Aí tudo fica divertido. São como duas crianças que, construindo uma cidade de blocos de madeira, não se importando com o que aconteceu antes ou o que acontecerá depois.  Só queremos construir as coisas mais legais com os nossos blocos. Vamos torná-la cada vez maior. E cada vez mais colorida. E se todos os blocos caírem podemos rir e começar tudo de novo.

Hoje eu estou em Seattle (e ODEIO viajar) para me encontrar com uma das pessoas que eu considero ser parte da minha cena. Fazem quase quatro anos que o conheço. Desde então já nos encontramos em cinco cidades diferentes para diferentes conferências, reuniões, etc.  Temos livros escritos e cada um apoiou os livros do outro com idéias e inspiração. Também ajudamos um ao outro nos negócios e também à outras pessoas na nossa cena.

Há uns meses atrás, ele tinha me apresentado a alguém, aí eu escrevi umas idéias, aí recebemos um convite e agora ambos estamos indo, hoje de manhã para vistar… a Amazon. Para fazer o quê?

Quem sabe? Só estamos indo. Não tenho idéia do por que estamos aqui. Só sei que vai ser bem divertido.

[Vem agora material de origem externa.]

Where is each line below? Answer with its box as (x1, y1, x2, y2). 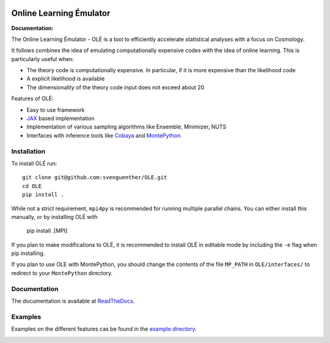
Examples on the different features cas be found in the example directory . (11, 325, 197, 333)
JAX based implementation (26, 115, 95, 122)
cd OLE (22, 182, 42, 190)
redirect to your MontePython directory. (11, 269, 113, 276)
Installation (11, 147, 46, 155)
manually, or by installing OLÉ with (11, 213, 98, 220)
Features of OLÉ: (11, 95, 54, 102)
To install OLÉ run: (11, 160, 57, 167)
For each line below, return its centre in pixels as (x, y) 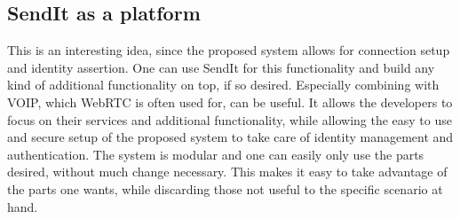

Como você constrói uma cena:

  • Encontre pessoas cujo trabalho te inspira. Homens de negócio, escritores, artistas, quem quer que seja.
  • Pense em idéias que pode dar a elas. Como você pode ajudá-las?
  • Começe a fazer seu próprio trabalho. Compartilhe com as pessoas que você gosta. Interaja com as pessoas que interagem com você com sinceridade.
  • Tente encontrar pessoas que te inspiram. Algumas delas estão ocupadas. Algumas gostariam de conhecer.
  • Vá a conferências e conheça pessoas que te inspiram.
  • Trabalhe todos os dias. Crie todos os dias. Compartilhe todos os dias. As pessoas com quem você compartilha coisas lentamente se solidificam como parte da sua cena.
  • E… repita. Nunca pare de ajudar.

Nunca pare de edificar outros. Nunca pare de apresentar pessoas (com permissão de ambas antes de apresentá-las). Nunca pare de agregar valor à Cena. Quanto mais poderosa a Cena, mais provável é que você se divertirá fazendo o que faz, ganhando dinheiro com isto, sendo bem sucedido nisto, vivendo disto, amando isto e fazendo amigos.

Então tá, vou encontrar meu amigo lá embaixo agora e ir para a Amazon.

Comece listando quem deveria estar na sua cena hoje.